What to work on
Records follow. Print exactly the lines from the one that has "методами, а также" through the one that has "agree that, in", inclusive, and omit the pictures.

——

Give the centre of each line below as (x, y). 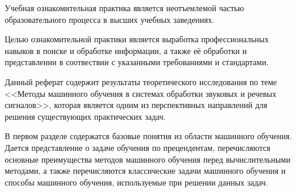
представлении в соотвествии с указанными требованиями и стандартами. (137, 62)
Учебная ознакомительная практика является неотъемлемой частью (125, 8)
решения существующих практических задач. (85, 116)
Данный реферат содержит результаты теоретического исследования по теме (141, 81)
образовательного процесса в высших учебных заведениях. (110, 19)
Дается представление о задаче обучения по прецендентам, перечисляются (138, 147)
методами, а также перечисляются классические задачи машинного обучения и (145, 171)
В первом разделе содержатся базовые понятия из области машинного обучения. (148, 136)
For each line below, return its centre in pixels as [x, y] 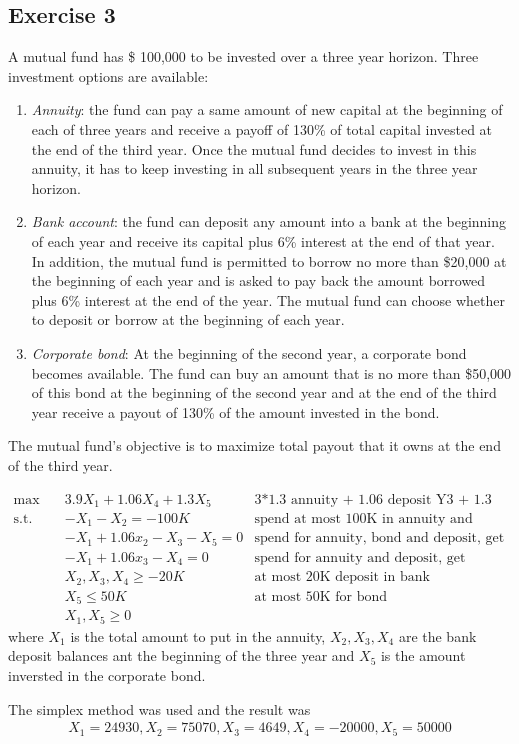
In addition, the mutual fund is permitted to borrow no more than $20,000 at [269, 260]
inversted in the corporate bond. [107, 675]
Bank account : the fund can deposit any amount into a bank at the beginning [269, 221]
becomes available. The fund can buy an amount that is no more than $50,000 [271, 372]
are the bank [437, 635]
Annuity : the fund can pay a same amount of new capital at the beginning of [267, 109]
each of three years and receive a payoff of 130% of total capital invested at [262, 128]
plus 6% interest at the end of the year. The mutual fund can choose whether [268, 299]
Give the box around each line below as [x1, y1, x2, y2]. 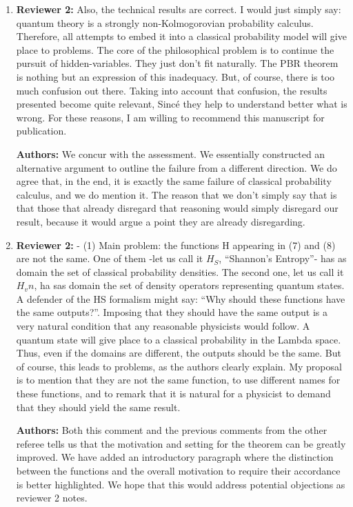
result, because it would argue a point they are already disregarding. [16, 214, 305, 228]
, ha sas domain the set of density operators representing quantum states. [34, 278, 345, 292]
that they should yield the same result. [16, 399, 181, 414]
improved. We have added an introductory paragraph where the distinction [16, 450, 334, 464]
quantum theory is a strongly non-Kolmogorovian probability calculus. [16, 15, 314, 30]
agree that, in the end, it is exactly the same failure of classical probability [16, 174, 332, 188]
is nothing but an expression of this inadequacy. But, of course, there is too [16, 69, 335, 83]
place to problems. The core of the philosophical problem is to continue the [16, 42, 334, 57]
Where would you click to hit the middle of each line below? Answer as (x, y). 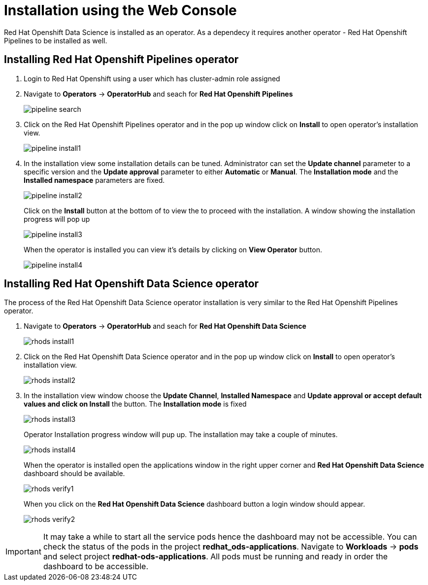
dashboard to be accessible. (96, 567)
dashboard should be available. (74, 474)
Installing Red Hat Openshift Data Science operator (132, 284)
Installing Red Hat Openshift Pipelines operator (121, 60)
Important (23, 552)
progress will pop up (57, 219)
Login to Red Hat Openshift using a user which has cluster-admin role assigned (152, 78)
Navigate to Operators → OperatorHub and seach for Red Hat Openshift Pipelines (158, 94)
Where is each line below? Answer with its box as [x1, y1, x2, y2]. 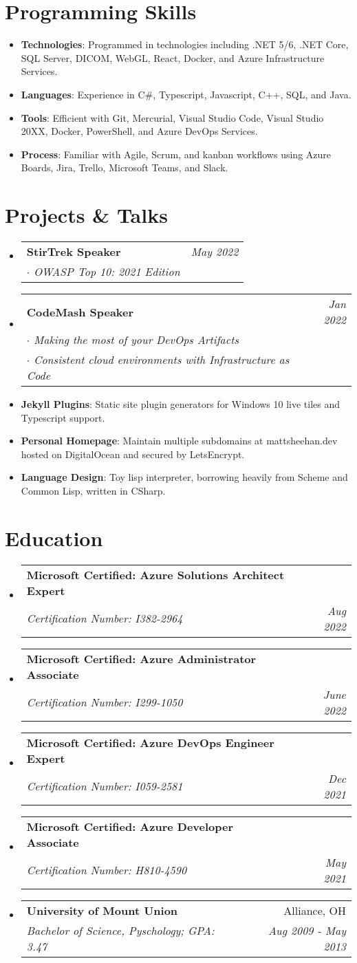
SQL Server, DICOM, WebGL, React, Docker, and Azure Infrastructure [21, 50, 325, 65]
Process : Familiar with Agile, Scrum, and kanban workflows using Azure [21, 147, 332, 161]
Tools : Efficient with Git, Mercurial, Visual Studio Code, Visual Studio [21, 110, 324, 125]
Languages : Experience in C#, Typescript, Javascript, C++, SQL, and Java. [21, 87, 351, 101]
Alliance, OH [283, 902, 346, 918]
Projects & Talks [5, 201, 168, 229]
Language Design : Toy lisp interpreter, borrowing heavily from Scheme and [21, 470, 348, 484]
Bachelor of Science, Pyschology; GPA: [26, 922, 215, 938]
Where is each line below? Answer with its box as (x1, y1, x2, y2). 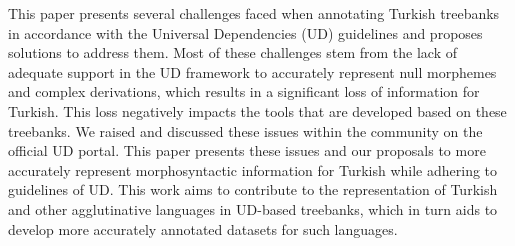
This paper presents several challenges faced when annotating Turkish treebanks (8, 3, 500, 23)
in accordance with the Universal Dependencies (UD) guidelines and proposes (8, 22, 483, 43)
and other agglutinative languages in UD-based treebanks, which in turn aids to (8, 198, 498, 219)
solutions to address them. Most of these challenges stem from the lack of (8, 42, 458, 63)
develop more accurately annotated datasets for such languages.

——

Expected output
методами, а также перечисляются классические задачи машинного обучения и (145, 171)
В первом разделе содержатся базовые понятия из области машинного обучения. (148, 136)
For each line below, return its centre in pixels as [x, y] 
In addition, the mutual fund is permitted to borrow no more than $20,000 at [269, 260]
inversted in the corporate bond. [107, 675]
Bank account : the fund can deposit any amount into a bank at the beginning [269, 221]
becomes available. The fund can buy an amount that is no more than $50,000 [271, 372]
are the bank [437, 635]
Annuity : the fund can pay a same amount of new capital at the beginning of [267, 109]
each of three years and receive a payoff of 130% of total capital invested at [262, 128]
plus 6% interest at the end of the year. The mutual fund can choose whether [268, 299]
Give the box around each line below as [x1, y1, x2, y2]. 
result, because it would argue a point they are already disregarding. [16, 214, 305, 228]
, ha sas domain the set of density operators representing quantum states. [34, 278, 345, 292]
that they should yield the same result. [16, 399, 181, 414]
improved. We have added an introductory paragraph where the distinction [16, 450, 334, 464]
quantum theory is a strongly non-Kolmogorovian probability calculus. [16, 15, 314, 30]
agree that, in the end, it is exactly the same failure of classical probability [16, 174, 332, 188]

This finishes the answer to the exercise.